From the start we saw Vettel under pressure, a sight which has become so rare in this 2011 season. Hamilton was all over the back of the Red Bull driver and often alongside – great wheel-to-wheel racing.
But the most noticeable thing off the start was how difficult the track conditions were. The track was slightly damp due to some earlier rain, but I was surprised to see everyone struggling on the intermediate tyres and really fighting the cars not to slide off. The Ferrari’s seemed to have the worst problems, a wide first corner had allowed both Mercedes drivers through. Despite getting past both Rosberg and Schumacher in subsequent laps, Alonso found himself back behind Rosberg soon after when he slid off the circuit entirely. It seems we’ve learnt another thing about those Pirelli’s today, they don’t get up to temperature in the rain very well at all!

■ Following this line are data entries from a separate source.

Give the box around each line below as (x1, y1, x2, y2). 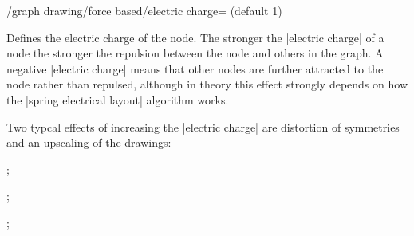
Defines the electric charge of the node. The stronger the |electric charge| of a (6, 29, 384, 45)
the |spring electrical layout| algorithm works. (6, 91, 229, 108)
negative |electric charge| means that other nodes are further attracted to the (6, 60, 384, 77)
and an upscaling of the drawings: (6, 134, 172, 151)
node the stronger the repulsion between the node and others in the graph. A (6, 45, 384, 61)
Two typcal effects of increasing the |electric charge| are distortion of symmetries (6, 118, 400, 135)
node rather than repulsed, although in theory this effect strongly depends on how (6, 76, 408, 92)
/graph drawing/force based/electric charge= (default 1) (6, 2, 282, 18)
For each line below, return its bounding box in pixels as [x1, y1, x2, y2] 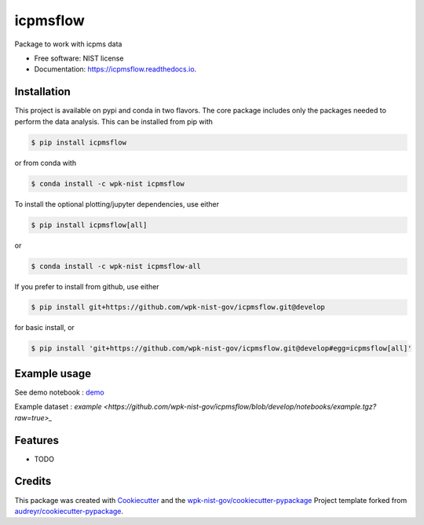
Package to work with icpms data [14, 39, 122, 49]
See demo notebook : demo [14, 387, 105, 397]
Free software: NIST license [34, 53, 124, 63]
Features [14, 433, 59, 447]
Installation [14, 85, 71, 98]
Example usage [14, 366, 92, 380]
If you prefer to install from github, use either [14, 281, 160, 291]
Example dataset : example [14, 402, 102, 412]
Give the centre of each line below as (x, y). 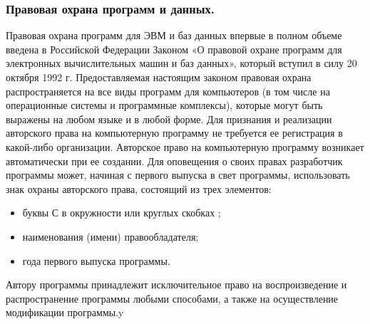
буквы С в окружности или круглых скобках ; (122, 213)
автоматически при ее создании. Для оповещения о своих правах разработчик (174, 161)
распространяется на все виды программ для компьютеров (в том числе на (168, 91)
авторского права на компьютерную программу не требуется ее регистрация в (174, 133)
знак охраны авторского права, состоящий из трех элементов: (139, 188)
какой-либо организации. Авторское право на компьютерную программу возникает (185, 146)
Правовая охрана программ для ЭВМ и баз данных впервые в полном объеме (174, 35)
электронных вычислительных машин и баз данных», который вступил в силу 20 (181, 63)
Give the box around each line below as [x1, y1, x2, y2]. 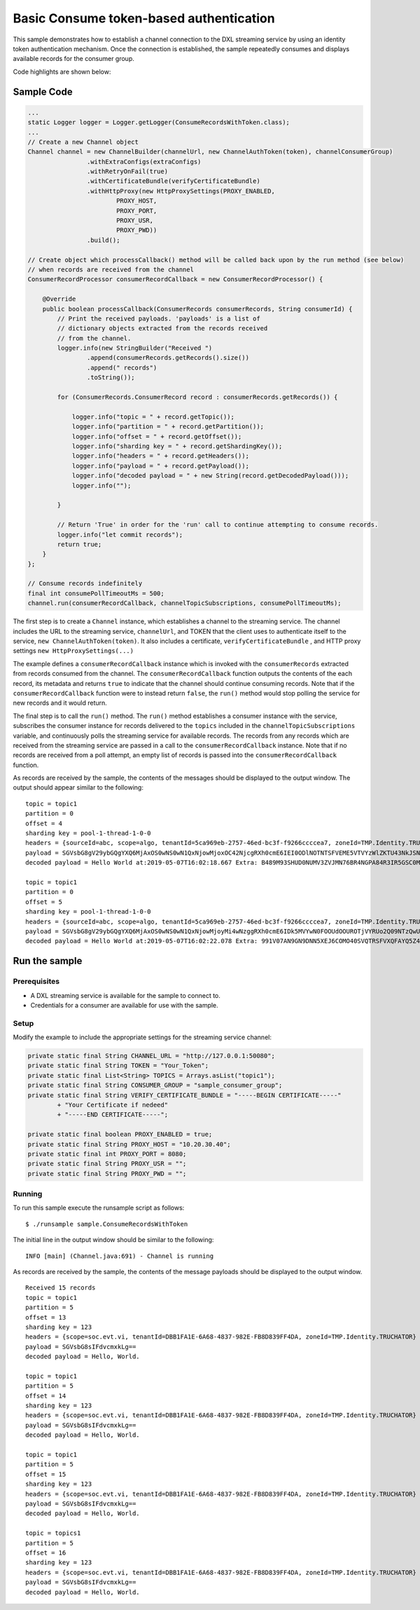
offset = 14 [25, 1392, 66, 1400]
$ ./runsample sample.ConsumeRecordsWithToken [25, 1220, 188, 1228]
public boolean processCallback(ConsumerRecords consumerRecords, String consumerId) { [42, 305, 353, 313]
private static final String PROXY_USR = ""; [27, 1160, 187, 1168]
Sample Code [13, 86, 73, 97]
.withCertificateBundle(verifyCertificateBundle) [86, 177, 260, 185]
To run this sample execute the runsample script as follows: [13, 1203, 185, 1212]
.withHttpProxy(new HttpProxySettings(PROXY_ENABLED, [86, 187, 276, 195]
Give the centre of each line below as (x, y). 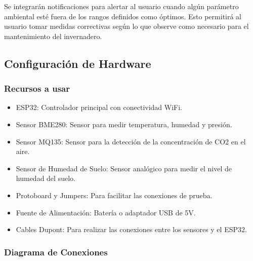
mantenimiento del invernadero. (53, 36)
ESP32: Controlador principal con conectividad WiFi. (99, 107)
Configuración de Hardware (78, 63)
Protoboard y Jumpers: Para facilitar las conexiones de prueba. (114, 195)
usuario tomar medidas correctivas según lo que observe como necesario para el (126, 26)
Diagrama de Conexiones (56, 252)
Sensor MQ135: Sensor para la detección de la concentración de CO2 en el (131, 141)
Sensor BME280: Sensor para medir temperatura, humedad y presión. (124, 124)
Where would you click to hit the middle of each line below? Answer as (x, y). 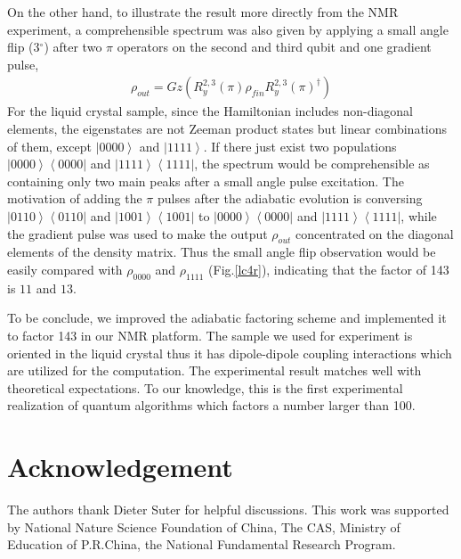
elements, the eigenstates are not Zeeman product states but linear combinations (227, 128)
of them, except (49, 146)
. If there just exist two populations (300, 146)
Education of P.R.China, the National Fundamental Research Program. (202, 544)
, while (419, 215)
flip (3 (24, 47)
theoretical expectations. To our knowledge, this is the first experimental (205, 387)
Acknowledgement (120, 467)
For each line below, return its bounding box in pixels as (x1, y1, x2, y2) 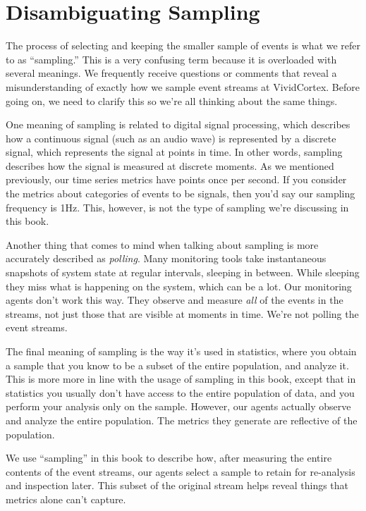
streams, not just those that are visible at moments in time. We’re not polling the (6, 306, 359, 321)
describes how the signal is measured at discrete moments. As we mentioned (6, 158, 334, 173)
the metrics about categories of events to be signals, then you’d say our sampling (6, 186, 355, 201)
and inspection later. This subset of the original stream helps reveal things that (6, 478, 349, 493)
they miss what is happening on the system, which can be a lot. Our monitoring (6, 278, 352, 293)
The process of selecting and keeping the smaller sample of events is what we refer (6, 38, 361, 53)
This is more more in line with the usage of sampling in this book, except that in (6, 371, 356, 386)
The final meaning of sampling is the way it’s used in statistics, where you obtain (6, 344, 357, 358)

This (along with pressure from Hamilton) eventually led to Vettel sliding wide and losing the lead to the Brit. From this point, Vettel did not look very strong at all, it was hard to see this as the same man who has been bullet-proof in the first half of the championship. He continued to slide back from Hamilton into the clutches of Button who also overtook the German just before the first pit-stops.
By the first stops, the track had dried out causing everyone to switch to the dry super-soft tyres. Webber and Button were first and looked pretty cautious on their outlaps, but this soon turned in their favour when they got up to speed, helping Webber to jump Alonso. The tyres would continue to play a big part throughout this race.

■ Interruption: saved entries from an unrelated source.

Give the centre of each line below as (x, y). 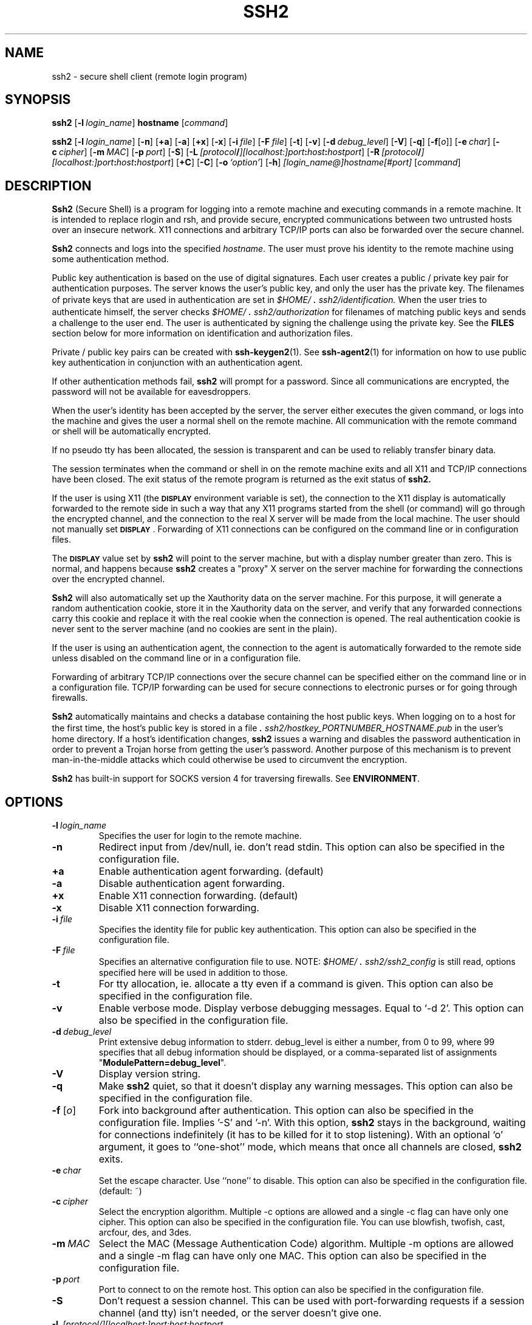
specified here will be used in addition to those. (193, 973)
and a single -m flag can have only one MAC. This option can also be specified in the (293, 1256)
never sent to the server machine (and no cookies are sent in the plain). (194, 629)
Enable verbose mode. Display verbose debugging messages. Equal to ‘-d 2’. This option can (311, 1008)
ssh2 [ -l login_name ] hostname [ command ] (140, 123)
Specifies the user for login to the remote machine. (200, 836)
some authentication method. (110, 259)
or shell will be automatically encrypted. (131, 431)
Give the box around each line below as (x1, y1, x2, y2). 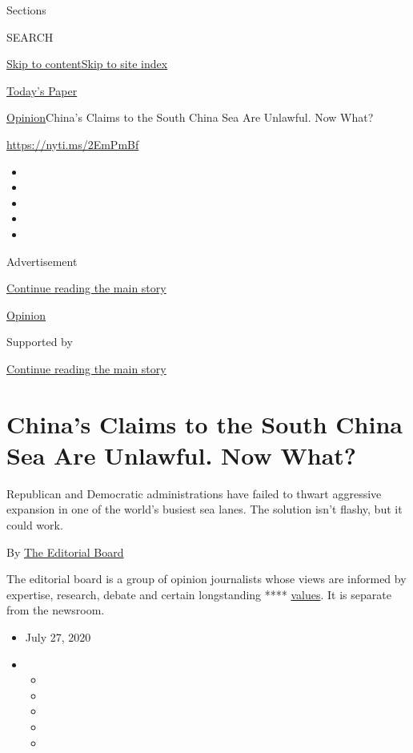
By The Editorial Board (6, 543, 124, 560)
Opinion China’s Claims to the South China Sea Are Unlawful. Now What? (6, 109, 374, 126)
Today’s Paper (6, 82, 78, 99)
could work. (6, 517, 63, 533)
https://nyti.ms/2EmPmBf (6, 135, 139, 152)
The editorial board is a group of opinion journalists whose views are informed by (6, 570, 407, 587)
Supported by (6, 333, 73, 350)
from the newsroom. (6, 602, 105, 618)
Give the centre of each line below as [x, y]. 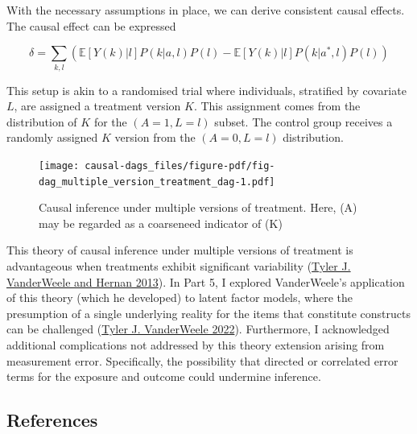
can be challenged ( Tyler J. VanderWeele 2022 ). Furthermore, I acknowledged [198, 329]
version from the [155, 137]
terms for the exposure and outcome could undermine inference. [164, 376]
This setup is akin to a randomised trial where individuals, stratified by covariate [206, 90]
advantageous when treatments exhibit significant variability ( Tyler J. [179, 265]
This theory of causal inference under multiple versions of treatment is [180, 250]
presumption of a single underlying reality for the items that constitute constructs [208, 313]
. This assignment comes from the [277, 106]

Hamilton continued to lead out front, but when he stopped for the third time, he made a fatal error which likely cost him the race. Lewis opted to stay on the super-soft dry tyres. It seemed the sensible decision, they had proven faster over the weekend and seemed the safe choice. Alonso also made this call, but the other front runners opted for the soft prime tyre, which had seemed slower in practice, but could go a much longer distance.
It didn’t take long to see which tyre was best. The track was clearly coming into the territory of the prime tyre (due to the lower temperatures) as Sebastien Vettel caught and passed Fernando Alonso (who had managed to jump him in an earlier stop). He then proceeded to pull away from Alonso at an astonishing rate, proving the speed of the primes at this stage of the race.
Realising the mistake, Hamilton pushed hard for fast laps, he needed to make a gap to pit again. But there was another curveball to come. The rain started coming
down, not very intense, but enough. Hamilton hit a curb and spun his McLaren. In a bid to keep the lead, he quickly spun around – not noticing oncoming cars and forced Paul Di Resta to drive off the track to avoid him. This later earned Lewis a drive-throgh penalty, destroying his race – and I’m sorry to say it was the right decision, it was a dangerous move (although not as dangerous as the Heidfeld incident which I’ll come onto later).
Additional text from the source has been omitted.